Reproduce exactly the lines of the material beneath, from the line that contains "or exploit. As" to the line that contains "may reach a", both included, and no other lines.

**********

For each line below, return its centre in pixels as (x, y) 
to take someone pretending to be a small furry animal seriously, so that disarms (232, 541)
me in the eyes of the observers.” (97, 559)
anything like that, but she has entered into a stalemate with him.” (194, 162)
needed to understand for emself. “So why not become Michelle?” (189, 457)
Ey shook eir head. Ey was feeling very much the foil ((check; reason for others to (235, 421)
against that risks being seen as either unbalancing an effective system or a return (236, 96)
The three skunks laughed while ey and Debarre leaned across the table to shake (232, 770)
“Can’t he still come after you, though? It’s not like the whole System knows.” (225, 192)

**********

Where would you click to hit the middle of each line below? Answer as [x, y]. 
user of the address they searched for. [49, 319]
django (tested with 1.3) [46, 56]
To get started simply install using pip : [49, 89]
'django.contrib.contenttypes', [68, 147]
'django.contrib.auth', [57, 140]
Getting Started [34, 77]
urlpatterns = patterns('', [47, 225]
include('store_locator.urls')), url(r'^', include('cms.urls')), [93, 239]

**********

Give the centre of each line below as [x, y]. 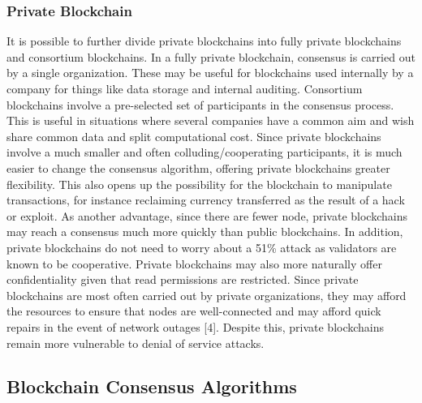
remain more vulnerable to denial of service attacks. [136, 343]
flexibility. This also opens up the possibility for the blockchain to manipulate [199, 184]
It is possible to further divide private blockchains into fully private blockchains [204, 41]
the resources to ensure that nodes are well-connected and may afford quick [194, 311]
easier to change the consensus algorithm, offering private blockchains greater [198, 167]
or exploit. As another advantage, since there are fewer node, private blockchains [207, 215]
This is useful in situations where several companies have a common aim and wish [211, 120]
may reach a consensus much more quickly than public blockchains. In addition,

**********

Exercise response =
or exploit. As another advantage, since there are fewer node, private blockchains [207, 215]
This is useful in situations where several companies have a common aim and wish [211, 120]
may reach a consensus much more quickly than public blockchains. In addition,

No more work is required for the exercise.